6. Creating pathway map of genes related to TCA cycle¶
Now we can generate images of the KEGG pathway maps using the matrix we just made. For this section, we will try to find genes invovled in the TCA cycle.
code
There is no plot output for this command as it automatically writes the results into the current working directory. By default, it names the file as <species><mapID>.<out.suffix>.png
. If this is the first time this is run, it will also write the pathway map's original image file <species><mapID>.png
and the <species><mapID>.xml
with information about how the pathway is connected.
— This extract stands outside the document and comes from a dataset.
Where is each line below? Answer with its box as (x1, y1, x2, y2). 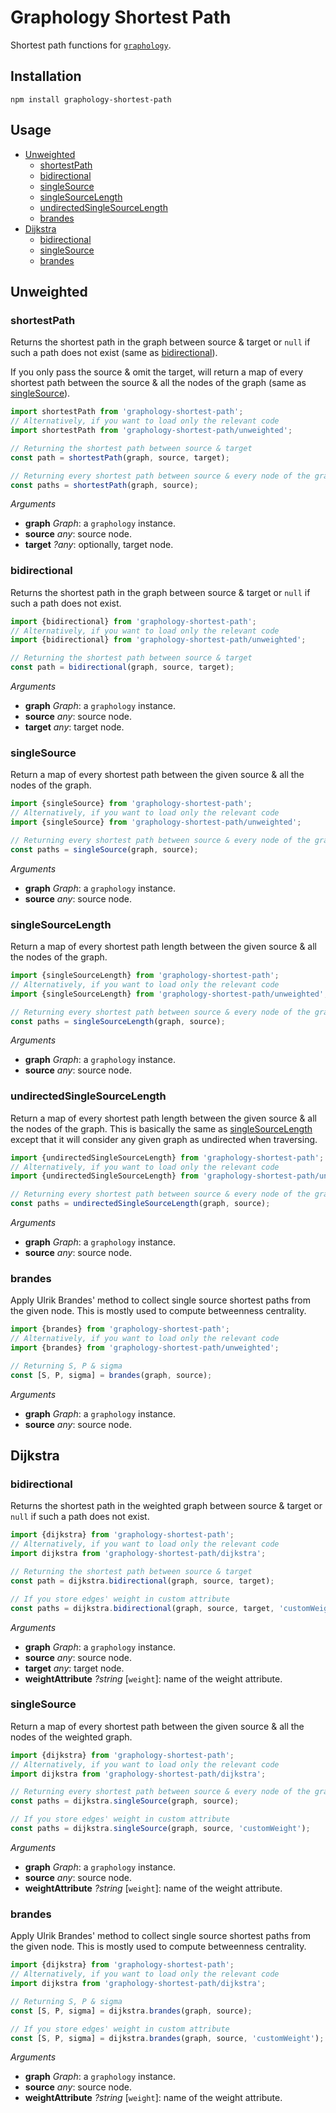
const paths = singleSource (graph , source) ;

Lets take a look at our first output.
Boxes highlighted in red means that our MAG has this gene. However, the colour scale is a little strange seeing as there cannot be negative gene annotation hits (its either NA or larger than 0). Also, we know that there are definitely bins with more than 1 of some KO, but the colour highlights do not show that. Lets tweak the code further and perhaps pick better colours. For the latter, we will use the viridis
colour package that is good for showing a gradient.
code
# Set colours
path_colours <- viridis(n = 3, begin = 0.65, end = 1, direction = 1)
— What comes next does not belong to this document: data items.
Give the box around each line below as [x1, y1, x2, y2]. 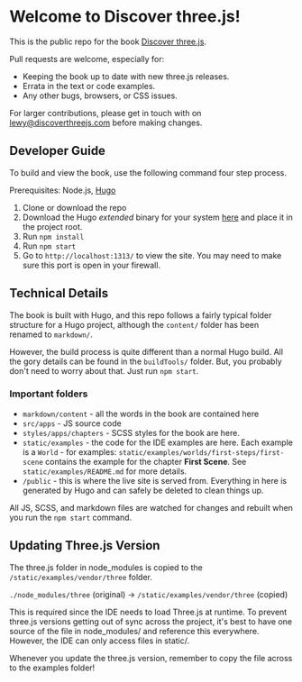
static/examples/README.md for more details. [22, 466, 188, 477]
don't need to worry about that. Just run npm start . [9, 365, 199, 376]
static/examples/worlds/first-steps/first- [118, 448, 285, 457]
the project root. [22, 221, 83, 232]
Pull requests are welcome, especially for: [9, 53, 165, 64]
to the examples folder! [9, 662, 96, 673]
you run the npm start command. [9, 512, 133, 523]
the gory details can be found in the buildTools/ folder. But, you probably [9, 356, 282, 367]
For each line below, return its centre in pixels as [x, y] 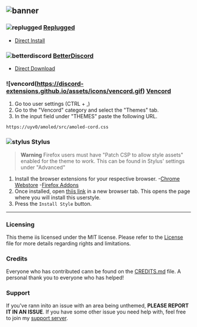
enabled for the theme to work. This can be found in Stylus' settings [103, 161]
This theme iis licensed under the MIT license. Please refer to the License [95, 237]
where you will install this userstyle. [57, 197]
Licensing [21, 224]
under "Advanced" [43, 167]
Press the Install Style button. [53, 203]
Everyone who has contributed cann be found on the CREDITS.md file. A [94, 272]
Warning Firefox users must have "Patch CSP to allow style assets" [102, 155]
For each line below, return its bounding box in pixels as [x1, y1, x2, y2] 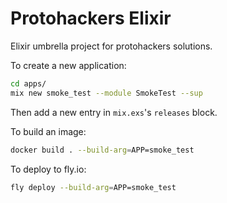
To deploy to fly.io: [10, 163, 87, 175]
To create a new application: [10, 59, 127, 71]
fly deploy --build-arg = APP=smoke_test [10, 182, 177, 192]
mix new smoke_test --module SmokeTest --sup [10, 88, 203, 98]
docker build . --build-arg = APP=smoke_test [10, 145, 195, 155]
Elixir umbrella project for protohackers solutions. [10, 40, 213, 52]
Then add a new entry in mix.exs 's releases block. [10, 106, 218, 118]
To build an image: [10, 125, 87, 137]

# For more information on the viridis package:
# vignette("intro-to-viridis")
# Plot pathway
pv_bin_0.2 <- pathview(
gene.data = KO_matrix[, "bin_0"],
pathway.id = tca_map_id,
species = "ko",
# Lets make an arbitrary assumption that 5 copies is a lot
limit = list(
gene = c(1, 5),
cpd = c(1, 5)
),
bins = list(
gene = 4,
cpd = 4
),
# We are plotting number of hits, so specify TRUE for this
# If plotting, say, gene/transcript abundance, set this to FALSE
discrete = list(
gene = TRUE,
cpd = TRUE
),
# Tally colours
low = path_colours[1],
mid = path_colours[2],
high = path_colours[3],
out.suffix = "pv_bin_0.2"
)
This plot looks much better. We can see that some genes do have more hits than others. Now, lets propagate this using map(...)
based on our bin IDs.
code
pv_bin_all <- map(bin_ids, function(bin) {
# Get column with correct bin ID
bin_data <- KO_matrix[, bin]
# Prepare output suffix
out.suffix = paste0("TCA.", bin)
# Plot
pathview(
gene.data = bin_data,
pathway.id = tca_map_id,
species = "ko",
# Lets make an arbitrary assumption that 5 copies is a lot
limit = list(
gene = c(1, 5),
cpd = c(1, 5)
),
bins = list(
gene = 4,
cpd = 4
),
# We are plotting number of hits, so specify TRUE for this
# If plotting, say, gene/transcript abundance, set this to FALSE
discrete = list(
gene = TRUE,
cpd = TRUE
),
# Tally colours
low = path_colours[1],
mid = path_colours[2],
high = path_colours[3],
out.suffix = out.suffix
)
})
Based on the plots, it seems that not all bins have a complete TCA cycle. Bins 4, 6, and 7 have a substantially truncated cycle.
Now that you know how to make pathway maps, try it using different pathways of interest!